The path to healing
I took all my transgenerational - plus personal - traumas and went to a therapist, with whom we achieved such improvement in a year that he himself said that he thought I didn’t need to come anymore, only if I felt I needed it.
With reason
I grew up being the "problem child," just like my father once was. His sisters were polite, good students, and dad was a real "bad boy," the teachers' nightmare. I was labeled a dumb kid because I didn’t read well, wrote poorly, and had bad spelling.
In reality, my father was just hyperactive and should have been put in sports to burn off his excess energy because as a lively little boy, he couldn’t sit in a desk all day. For me, it’s clear that I’m not stupid, just dyslexic.

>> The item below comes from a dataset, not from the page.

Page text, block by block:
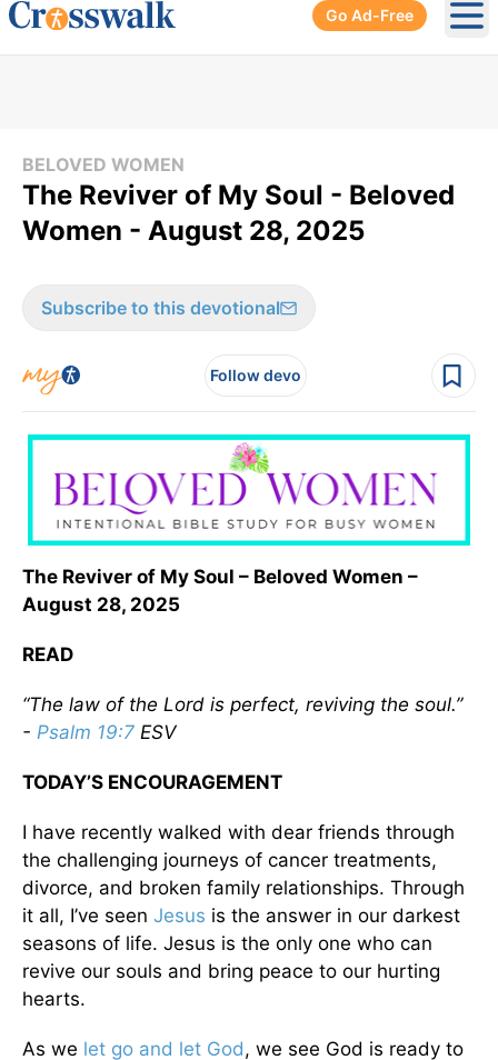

When my daughter first showed learning difficulties, I immediately took her to a specialist, where it turned out she has ADHD, but with proper attention, it was manageable to such an extent that she was admitted to law school. She didn’t grow up like me and my father, being labeled a failure and receiving no help.
Saying goodbye
I broke the family curse by getting divorced. My great-grandmother really didn’t have much opportunity for this, but my grandmother and especially my mother did, yet they chose to stay in unhappy marriages. I rather said goodbye to my lousy husband and now I am happy with a wonderful man.

Fanaticism
I left the "congregation" – which I think is more like a cult – and started living for myself, not for an invisible male figure who believes women are inferior to men.
The announcement
I announced that I wouldn’t be a surgeon – like everyone else in the family – but a veterinarian. Since then, I’ve been the black sheep of the family, but I don’t care; I love animals and want to help them.
Boundaries
At one Christmas gathering, I told my uncle that I was no longer willing to tolerate his rude, hurtful jokes and if he didn’t stop, I would take the kids and go home. Everyone fell silent because it was the first time a female family member dared to set boundaries.
The milk coffee
My son knocked over a cup of milk coffee and my husband and I said nothing, just cleaned it up. He wiped the table, and I changed the soaked shirt on the child. My sister, who watched the whole thing, went out to the garden. I followed her and asked what was wrong. With teary eyes, she said she was sorry and crying because at her place, after something like this, there would always be yelling and punishment, and how patiently and kindly my husband and I handled the situation. That’s when I knew I was doing something right by not raising my child the way I was raised.

The hamster wheel
Instead of working myself to death – like everyone in my family, where you can only earn recognition by working until you get sick – I took a year off and traveled. When I announced this, my parents looked at me like I was crazy, and I just laughed.
Mental hygiene
Part of my family does not acknowledge their mental illnesses, while the other half boasts about bearing the suffering as martyrs, caused by depression, anxiety, and other – undiagnosed – disorders. I decided I didn’t want to live like that and went to a doctor. I received a diagnosis, effective antidepressant medication, and I feel better than I ever have in my life. It’s as if the world had been black and white until now and is now colorful.
The appearance
I was fed up with family gatherings full of unspoken resentment, sulking, overly sweet niceties, and palpable tension, so I decided not to celebrate Christmas with them. This was unheard of because no one had dared not to come before. My tyrant grandmother, hateful aunt, and strict mother told me that if I didn’t go now, I would never be allowed again, and I replied that thank God, then I could have peaceful Christmases from now on.